+++ Data to use
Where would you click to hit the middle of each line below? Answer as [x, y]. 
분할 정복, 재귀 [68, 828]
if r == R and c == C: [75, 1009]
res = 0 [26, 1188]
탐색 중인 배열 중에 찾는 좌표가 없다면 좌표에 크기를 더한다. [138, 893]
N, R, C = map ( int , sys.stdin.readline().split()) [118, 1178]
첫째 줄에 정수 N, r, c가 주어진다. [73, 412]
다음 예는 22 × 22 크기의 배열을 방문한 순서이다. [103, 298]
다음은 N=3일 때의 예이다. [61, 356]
++++++
+++ Data to use
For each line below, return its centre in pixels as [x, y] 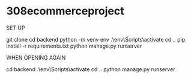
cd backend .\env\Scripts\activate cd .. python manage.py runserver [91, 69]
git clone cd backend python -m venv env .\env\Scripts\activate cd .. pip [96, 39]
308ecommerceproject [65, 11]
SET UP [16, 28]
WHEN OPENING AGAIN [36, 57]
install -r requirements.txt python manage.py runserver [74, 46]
++++++
+++ Data to use
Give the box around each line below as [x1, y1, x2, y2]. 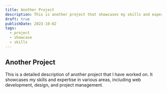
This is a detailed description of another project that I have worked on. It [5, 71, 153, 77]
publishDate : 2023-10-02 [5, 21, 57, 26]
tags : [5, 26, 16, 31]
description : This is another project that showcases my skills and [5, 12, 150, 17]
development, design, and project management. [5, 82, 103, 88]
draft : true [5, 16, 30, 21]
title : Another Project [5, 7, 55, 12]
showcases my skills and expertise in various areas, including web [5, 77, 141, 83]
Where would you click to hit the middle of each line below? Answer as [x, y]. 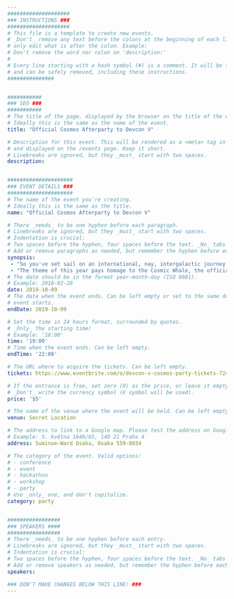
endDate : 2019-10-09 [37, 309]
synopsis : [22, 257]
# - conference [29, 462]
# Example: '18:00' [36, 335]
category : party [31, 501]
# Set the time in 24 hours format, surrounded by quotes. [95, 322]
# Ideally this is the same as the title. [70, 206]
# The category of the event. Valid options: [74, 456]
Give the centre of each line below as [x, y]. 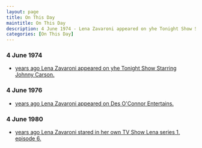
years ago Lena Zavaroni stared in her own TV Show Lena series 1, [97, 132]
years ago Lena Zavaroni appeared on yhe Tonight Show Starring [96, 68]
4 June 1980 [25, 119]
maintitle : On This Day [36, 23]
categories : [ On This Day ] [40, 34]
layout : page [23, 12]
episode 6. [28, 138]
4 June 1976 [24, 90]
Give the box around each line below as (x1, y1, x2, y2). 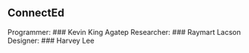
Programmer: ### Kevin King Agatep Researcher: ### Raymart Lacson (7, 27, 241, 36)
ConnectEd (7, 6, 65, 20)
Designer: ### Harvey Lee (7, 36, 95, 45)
++++++
▶ **Your instructions**:
For the data above, set down exactly the lines from the line with "4 June 1980 [25, 119]" to the line with "Designer: ### Harvey Lee (7, 36, 95, 45)", both included, leaving pictures out.

▶ **Exercise answer**:
4 June 1980 [25, 119]
maintitle : On This Day [36, 23]
categories : [ On This Day ] [40, 34]
layout : page [23, 12]
episode 6. [28, 138]
4 June 1976 [24, 90]
Give the box around each line below as (x1, y1, x2, y2). 
Programmer: ### Kevin King Agatep Researcher: ### Raymart Lacson (7, 27, 241, 36)
ConnectEd (7, 6, 65, 20)
Designer: ### Harvey Lee (7, 36, 95, 45)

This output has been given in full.